(Source material)
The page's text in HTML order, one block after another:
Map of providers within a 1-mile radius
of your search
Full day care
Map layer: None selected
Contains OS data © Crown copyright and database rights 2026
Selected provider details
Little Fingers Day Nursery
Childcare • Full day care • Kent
(End Source material)
§ **Exercise goal**:
A word-for-word copy of the data is what should be returned.

§ **Completed task**:
The page's text in HTML order, one block after another:
Map of providers within a 1-mile radius
of your search
Full day care
Map layer: None selected
Contains OS data © Crown copyright and database rights 2026
Selected provider details
Little Fingers Day Nursery
Childcare • Full day care • Kent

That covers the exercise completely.